Dale & Betty Lou North
Our first full day in Helsinki was a busy one.
Dale at Helsinki Cathedral |
We visited the Helsinki Cathedral (the big white one that overlooks Senate Square) and the Uspenski Cathedral – you would think we would be burned out from visiting so many churches at this point, but we’re not. We went to the market which occurs every morning down by the water. It is sort of like a temporary Granville Island – people selling produce and fish and handmade items, souvenirs, etc. There was live music (which included one man using a moped as a percussion instrument) and the weather was most agreeable.
We had coffee on the Esplanad, which is basically a pedestrian street/park which is lined with cafes, shops and public art installations. For those of you who know South Beach, it is sort of like Lincoln Road. We had coffee and watched a marching band parade around the area. We don’t know what the marching was all about, but it felt festive.
We checked out some of the shops in the Design District before hopping on the number 3T tram, which winds a figure eight through the city in about an hour and goes past most of the sights. We hopped off after a full loop and visited the Kiasma museum of modern art, which is a truly stunning structure, slightly reminiscent of the Guggenheim from the inside, but with quite a different exterior. The art was interesting, the best exhibit being one from Asia, which depicted mostly disturbing installations and sculptures inspired by political upheaval and poverty.

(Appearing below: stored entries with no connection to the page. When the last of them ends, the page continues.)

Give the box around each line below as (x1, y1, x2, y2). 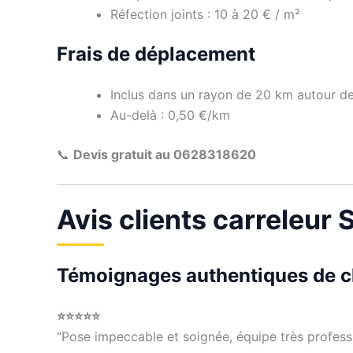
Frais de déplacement (57, 42, 255, 65)
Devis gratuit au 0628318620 (73, 146, 256, 162)
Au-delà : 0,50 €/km (110, 106, 230, 123)
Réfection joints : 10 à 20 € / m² (110, 6, 300, 22)
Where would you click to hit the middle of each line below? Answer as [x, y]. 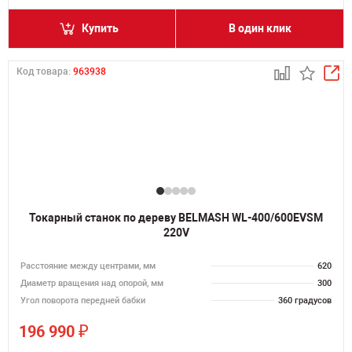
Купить [100, 28]
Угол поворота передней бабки [83, 301]
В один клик [260, 28]
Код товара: [45, 71]
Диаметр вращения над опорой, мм [92, 283]
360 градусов [305, 301]
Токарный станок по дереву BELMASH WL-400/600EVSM [176, 218]
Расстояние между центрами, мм [88, 266]
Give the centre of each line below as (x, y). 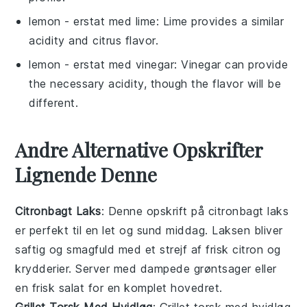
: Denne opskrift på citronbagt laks (195, 211)
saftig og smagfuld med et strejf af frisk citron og (148, 249)
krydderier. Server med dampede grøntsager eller (146, 268)
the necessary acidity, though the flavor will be (155, 83)
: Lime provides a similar (220, 21)
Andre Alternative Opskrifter (139, 149)
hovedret (195, 287)
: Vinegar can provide (231, 64)
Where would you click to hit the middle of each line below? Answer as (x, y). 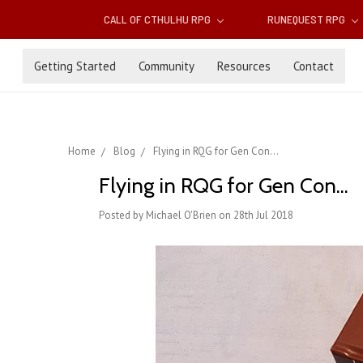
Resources (244, 66)
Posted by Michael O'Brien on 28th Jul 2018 (196, 216)
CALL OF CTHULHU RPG (159, 19)
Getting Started (75, 66)
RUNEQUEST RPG (307, 19)
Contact (314, 66)
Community (167, 66)
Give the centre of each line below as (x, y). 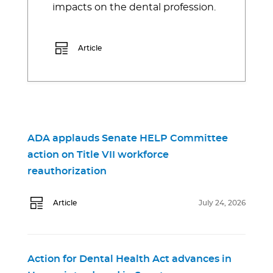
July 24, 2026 (222, 203)
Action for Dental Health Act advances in (129, 259)
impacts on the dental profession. (134, 7)
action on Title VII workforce (98, 154)
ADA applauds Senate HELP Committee (128, 138)
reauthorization (67, 171)
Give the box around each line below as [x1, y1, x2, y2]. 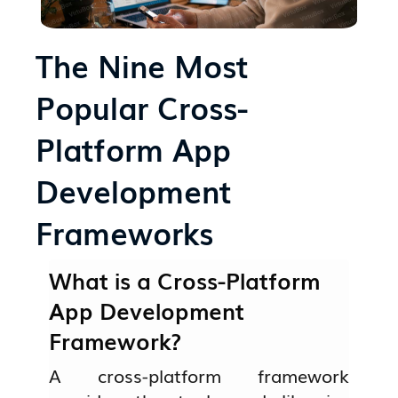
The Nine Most [36, 42, 249, 87]
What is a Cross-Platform [49, 263, 321, 296]
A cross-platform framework [49, 361, 349, 388]
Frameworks [36, 209, 214, 254]
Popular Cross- [36, 84, 249, 129]
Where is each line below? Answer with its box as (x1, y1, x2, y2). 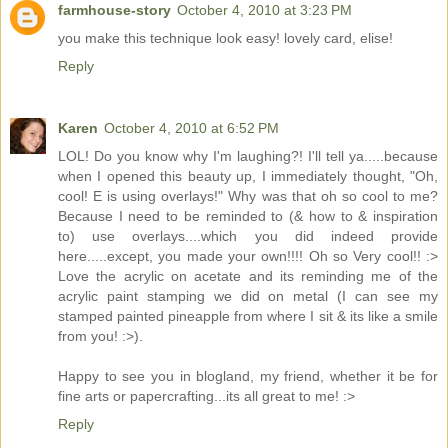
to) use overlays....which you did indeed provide (58, 227, 438, 244)
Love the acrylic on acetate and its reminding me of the (58, 267, 438, 284)
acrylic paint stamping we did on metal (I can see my (58, 287, 438, 304)
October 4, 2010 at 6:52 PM (104, 119, 279, 136)
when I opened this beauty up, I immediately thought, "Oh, (58, 167, 438, 184)
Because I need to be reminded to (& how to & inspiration (58, 207, 438, 224)
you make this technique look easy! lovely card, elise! (58, 29, 393, 46)
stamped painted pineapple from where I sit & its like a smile (58, 307, 438, 324)
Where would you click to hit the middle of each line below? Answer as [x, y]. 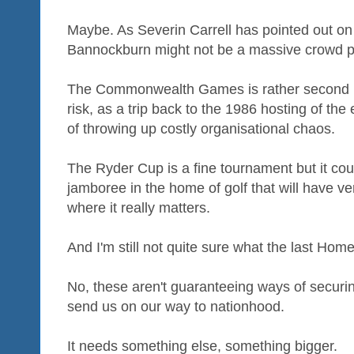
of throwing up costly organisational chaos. [201, 129]
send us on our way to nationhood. [176, 307]
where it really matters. [139, 208]
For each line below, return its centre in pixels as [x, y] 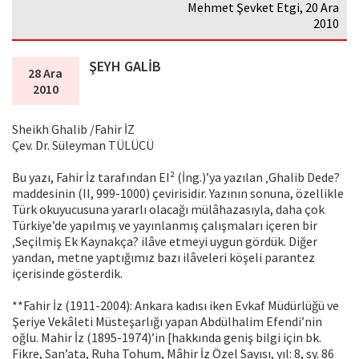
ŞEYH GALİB [125, 67]
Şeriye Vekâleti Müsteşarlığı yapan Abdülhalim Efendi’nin [167, 322]
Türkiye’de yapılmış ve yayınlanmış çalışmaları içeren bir [165, 226]
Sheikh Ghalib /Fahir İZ [73, 129]
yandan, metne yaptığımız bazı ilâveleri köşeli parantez [163, 258]
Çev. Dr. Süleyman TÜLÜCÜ [83, 145]
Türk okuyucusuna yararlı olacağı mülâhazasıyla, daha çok [168, 210]
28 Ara [46, 73]
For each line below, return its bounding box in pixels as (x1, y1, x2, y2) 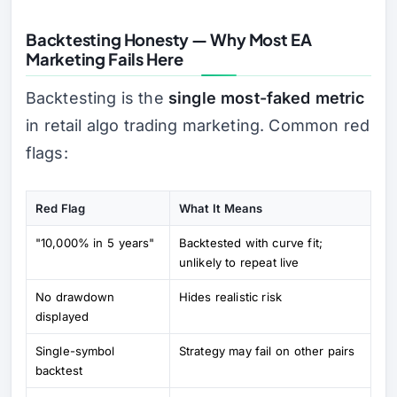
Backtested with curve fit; (179, 235, 323, 250)
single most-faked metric (168, 88, 365, 107)
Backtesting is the (26, 88, 169, 107)
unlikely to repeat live (179, 254, 300, 269)
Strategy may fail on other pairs (179, 343, 355, 358)
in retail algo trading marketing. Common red (26, 115, 370, 135)
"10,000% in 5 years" (35, 235, 155, 250)
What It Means (179, 200, 263, 215)
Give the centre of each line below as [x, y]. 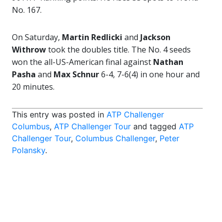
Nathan [168, 62]
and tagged [155, 126]
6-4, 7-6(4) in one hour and [149, 74]
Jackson [155, 37]
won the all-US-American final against [83, 62]
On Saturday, [37, 37]
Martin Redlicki [92, 37]
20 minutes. [33, 87]
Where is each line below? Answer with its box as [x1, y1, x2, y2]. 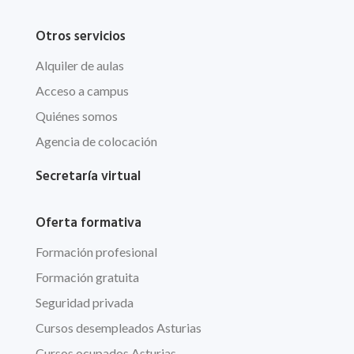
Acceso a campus [35, 83, 129, 99]
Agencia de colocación [35, 134, 157, 149]
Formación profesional [35, 244, 157, 260]
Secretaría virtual [35, 166, 141, 188]
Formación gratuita [35, 269, 139, 285]
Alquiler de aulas [35, 58, 124, 73]
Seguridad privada [35, 295, 134, 311]
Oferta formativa [35, 213, 141, 235]
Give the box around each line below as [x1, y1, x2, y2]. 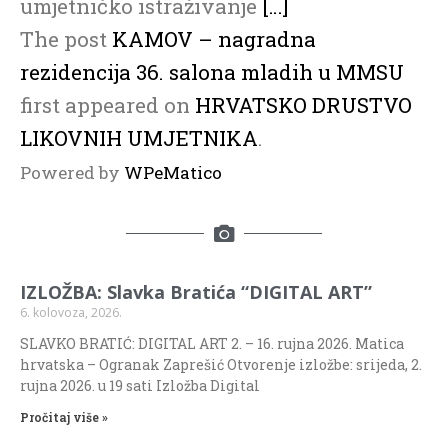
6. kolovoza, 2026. [20, 303, 122, 321]
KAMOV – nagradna [112, 24, 316, 53]
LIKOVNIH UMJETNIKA [20, 123, 258, 152]
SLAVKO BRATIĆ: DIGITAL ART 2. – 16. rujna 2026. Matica [20, 333, 404, 353]
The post [20, 24, 112, 53]
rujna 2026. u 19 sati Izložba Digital [20, 375, 260, 395]
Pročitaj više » [20, 408, 108, 425]
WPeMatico [124, 160, 222, 184]
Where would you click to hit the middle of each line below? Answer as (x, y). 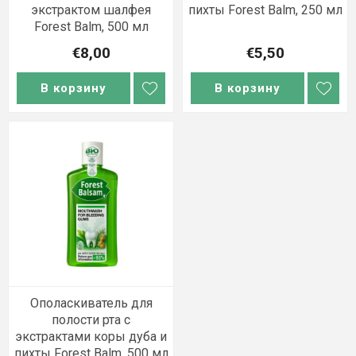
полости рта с (91, 320)
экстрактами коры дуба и (91, 337)
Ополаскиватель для (91, 303)
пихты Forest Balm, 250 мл (265, 10)
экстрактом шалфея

We had a fabulous dinner at a classic Helsinki restaurant…the name escapes me, but I suppose it doesn’t matter.
Today has been more leisurely. Slept in until 7am (yes, for us that is sleeping in), went out for breakfast and then took the metro up to another market, which was not too different from the one we went to yesterday, but it did get us to another part of the city and to another church (quel surprise).
Today is especially warm and sunny and it seems that every Finn is out with their dogs and strollers. They are sunning themselves on lawns and benches and every sunny cafe patio is packed. We did manage to find a place to enjoy the weather a bit as well.
We went to the Design Museum today, which we both enjoyed quite a bit. It had a history of Finnish design and an impressive exhibit by Finnish design students. After that, I napped on a park bench while Betty Lou read Chekov and ensured that no one mugged or molested me.
We may take in a movie tonight, as there is a cinema near our hotel. In Russia the American movies were all dubbed into Russian, but here they are in English with Finnish subtitles.
Tomorrow we fly back to Amsterdam. I shall be sure to double check our departure time to avoid another error.
We will be home very soon. I can’t imagine how anyone can be missing us, with our daily blogging, but hopefully some of you will be pleased by our return.
Ok, that’s all for now.
Good evening, faithful readers.
Until next time,
Dale & Betty Lou
Good morning from beautiful Helsinki.
We arrived at the ferry terminal in Tallinn one hour before our supposed departure only to find…our ship had sailed. I pride myself on being a bright girl- i’m in law school for crying out loud – and yet, I cannot tell time. I’ve never been particularly good at reading clocks, but I get by. One thing I have never been able to sort out is the bloody 24 hour clock. I had our confirmation which said we were leaving at 13:30, but somehow it had registered in my brain as being 3:30, not 1:30. I am retarded. Fortunately there was another ship leaving at 4:15 (sadly though this one did not have a cigar lounge). The ship was large and well-appointed and quite comfortable. The ride took 2.5 hours.
We arrived and a taxi driver with a penchant for “Cosby Show” analogies whisked us to our new abode: Gasthaus Omapoja, which is terribly charming and as our taxi driver noted, when I asked if it was a good location, “It is in the heart of the centre of Helsinki”. This may be our nicest lodging yet (with the possible exception of Amsterdam).
Due to the ferry mishap, we arrived a bit later than anticipated, so we simply went out for dinner and walked around the city a bit. Our location is truly excellent and both Betty Lou and I are quite excited to see what a beautiful city Helsinki is. There is much to see, so i’ll sign off here and get to seeing things.